__Prompt__
Wherever a picture appears in the data below, omit it, and restate everything else word for word.

__Given entries__

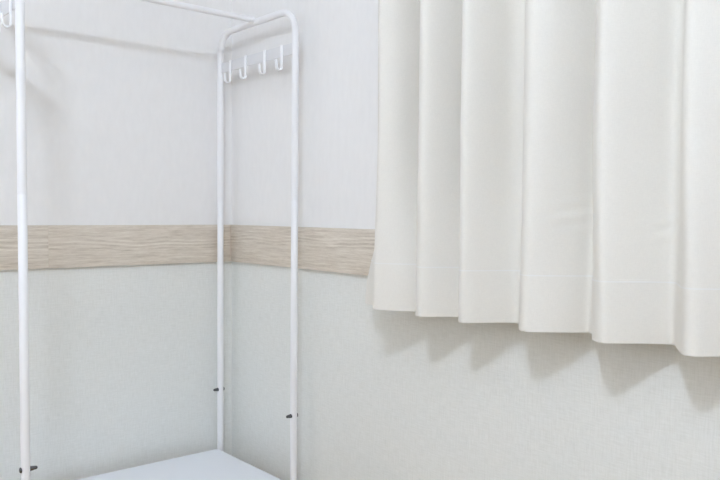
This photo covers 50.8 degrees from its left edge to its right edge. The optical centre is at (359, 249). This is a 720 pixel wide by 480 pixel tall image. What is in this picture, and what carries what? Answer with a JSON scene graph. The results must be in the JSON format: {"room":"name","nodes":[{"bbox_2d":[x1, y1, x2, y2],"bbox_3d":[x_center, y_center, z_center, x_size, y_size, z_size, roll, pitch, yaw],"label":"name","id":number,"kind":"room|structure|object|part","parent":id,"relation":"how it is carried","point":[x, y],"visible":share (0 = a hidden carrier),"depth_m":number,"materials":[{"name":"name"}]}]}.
{"room":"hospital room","nodes":[
{"label":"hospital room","id":0,"kind":"room"},
{"bbox_2d":[0,0,231,479],"bbox_3d":[-1.723,-0.299,1.520,3.500,2.320,0.100,-2,4,-40],"label":"wall","id":1,"kind":"structure","parent":0,"point":[121,95],"depth_m":2.30,"materials":[{"name":"white paint"}]},
{"bbox_2d":[0,225,48,269],"bbox_3d":[-1.618,0.014,1.552,1.900,0.123,0.012,-2,4,-40],"label":"trim","id":2,"kind":"structure","parent":1,"relation":"attached to","point":[38,255],"depth_m":2.13,"materials":[{"name":"brown wood"}]},
{"bbox_2d":[48,225,230,267],"bbox_3d":[-0.661,-0.017,2.361,0.606,0.123,0.012,-2,4,-40],"label":"trim","id":3,"kind":"structure","parent":1,"relation":"attached to","point":[69,246],"depth_m":2.32,"materials":[{"name":"brown wood"}]},
{"bbox_2d":[232,0,719,479],"bbox_3d":[0.673,-0.268,1.321,0.100,2.320,3.300,-2,4,-40],"label":"wall","id":4,"kind":"structure","parent":0,"point":[382,394],"depth_m":2.03,"materials":[{"name":"white paint"}]},
{"bbox_2d":[231,225,374,275],"bbox_3d":[0.361,0.028,1.614,0.012,0.123,2.450,-2,4,-40],"label":"trim","id":5,"kind":"structure","parent":4,"relation":"attached to","point":[340,250],"depth_m":2.20,"materials":[{"name":"brown wood"}]},
{"bbox_2d":[365,0,719,356],"bbox_3d":[0.477,-0.593,1.331,0.145,1.515,1.412,-2,4,-40],"label":"curtain","id":6,"kind":"object","parent":4,"relation":"hanging from","point":[543,165],"visible":1,"depth_m":1.45,"materials":[{"name":"white fabric"}]},
{"bbox_3d":[-0.668,0.980,0.320,3.500,0.100,3.400,-2,4,-40],"label":"floor","id":7,"kind":"structure","parent":0,"visible":0},
{"bbox_2d":[0,0,298,479],"bbox_3d":[-0.612,0.072,2.094,0.780,1.544,0.447,-2,4,-40],"label":"clothes rack","id":8,"kind":"object","parent":7,"relation":"on","point":[216,464],"visible":1,"depth_m":2.18,"materials":[{"name":"white metal"}]},
{"bbox_3d":[-0.886,-0.394,1.836,0.020,0.581,0.440,-2,4,-40],"label":"frame","id":9,"kind":"part","parent":8,"relation":"part of","materials":[{"name":"white metal"}]},
{"bbox_2d":[77,449,280,479],"bbox_3d":[-0.615,0.686,2.129,0.712,0.022,0.398,-2,4,-40],"label":"shelf","id":10,"kind":"object","parent":8,"relation":"attached to","point":[215,464],"depth_m":2.29,"materials":[{"name":"white"}]},
{"bbox_3d":[-0.601,-0.689,2.062,0.729,0.018,0.018,-2,4,-40],"label":"hanging rail","id":11,"kind":"part","parent":8,"relation":"part of","materials":[{"name":"white metal"}]},
{"bbox_3d":[-0.320,-0.412,2.314,0.020,0.581,0.440,-2,4,-40],"label":"frame","id":12,"kind":"part","parent":8,"relation":"part of","materials":[{"name":"white metal"}]}
]}

__Expected answer__
This photo covers 50.8 degrees from its left edge to its right edge. The optical centre is at (359, 249). This is a 720 pixel wide by 480 pixel tall image. What is in this picture, and what carries what? Answer with a JSON scene graph. The results must be in the JSON format: {"room":"name","nodes":[{"bbox_2d":[x1, y1, x2, y2],"bbox_3d":[x_center, y_center, z_center, x_size, y_size, z_size, roll, pitch, yaw],"label":"name","id":number,"kind":"room|structure|object|part","parent":id,"relation":"how it is carried","point":[x, y],"visible":share (0 = a hidden carrier),"depth_m":number,"materials":[{"name":"name"}]}]}.
{"room":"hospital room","nodes":[
{"label":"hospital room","id":0,"kind":"room"},
{"bbox_2d":[0,0,231,479],"bbox_3d":[-1.723,-0.299,1.520,3.500,2.320,0.100,-2,4,-40],"label":"wall","id":1,"kind":"structure","parent":0,"point":[121,95],"depth_m":2.30,"materials":[{"name":"white paint"}]},
{"bbox_2d":[0,225,48,269],"bbox_3d":[-1.618,0.014,1.552,1.900,0.123,0.012,-2,4,-40],"label":"trim","id":2,"kind":"structure","parent":1,"relation":"attached to","point":[38,255],"depth_m":2.13,"materials":[{"name":"brown wood"}]},
{"bbox_2d":[48,225,230,267],"bbox_3d":[-0.661,-0.017,2.361,0.606,0.123,0.012,-2,4,-40],"label":"trim","id":3,"kind":"structure","parent":1,"relation":"attached to","point":[69,246],"depth_m":2.32,"materials":[{"name":"brown wood"}]},
{"bbox_2d":[232,0,719,479],"bbox_3d":[0.673,-0.268,1.321,0.100,2.320,3.300,-2,4,-40],"label":"wall","id":4,"kind":"structure","parent":0,"point":[382,394],"depth_m":2.03,"materials":[{"name":"white paint"}]},
{"bbox_2d":[231,225,374,275],"bbox_3d":[0.361,0.028,1.614,0.012,0.123,2.450,-2,4,-40],"label":"trim","id":5,"kind":"structure","parent":4,"relation":"attached to","point":[340,250],"depth_m":2.20,"materials":[{"name":"brown wood"}]},
{"bbox_2d":[365,0,719,356],"bbox_3d":[0.477,-0.593,1.331,0.145,1.515,1.412,-2,4,-40],"label":"curtain","id":6,"kind":"object","parent":4,"relation":"hanging from","point":[543,165],"visible":1,"depth_m":1.45,"materials":[{"name":"white fabric"}]},
{"bbox_3d":[-0.668,0.980,0.320,3.500,0.100,3.400,-2,4,-40],"label":"floor","id":7,"kind":"structure","parent":0,"visible":0},
{"bbox_2d":[0,0,298,479],"bbox_3d":[-0.612,0.072,2.094,0.780,1.544,0.447,-2,4,-40],"label":"clothes rack","id":8,"kind":"object","parent":7,"relation":"on","point":[216,464],"visible":1,"depth_m":2.18,"materials":[{"name":"white metal"}]},
{"bbox_3d":[-0.886,-0.394,1.836,0.020,0.581,0.440,-2,4,-40],"label":"frame","id":9,"kind":"part","parent":8,"relation":"part of","materials":[{"name":"white metal"}]},
{"bbox_2d":[77,449,280,479],"bbox_3d":[-0.615,0.686,2.129,0.712,0.022,0.398,-2,4,-40],"label":"shelf","id":10,"kind":"object","parent":8,"relation":"attached to","point":[215,464],"depth_m":2.29,"materials":[{"name":"white"}]},
{"bbox_3d":[-0.601,-0.689,2.062,0.729,0.018,0.018,-2,4,-40],"label":"hanging rail","id":11,"kind":"part","parent":8,"relation":"part of","materials":[{"name":"white metal"}]},
{"bbox_3d":[-0.320,-0.412,2.314,0.020,0.581,0.440,-2,4,-40],"label":"frame","id":12,"kind":"part","parent":8,"relation":"part of","materials":[{"name":"white metal"}]}
]}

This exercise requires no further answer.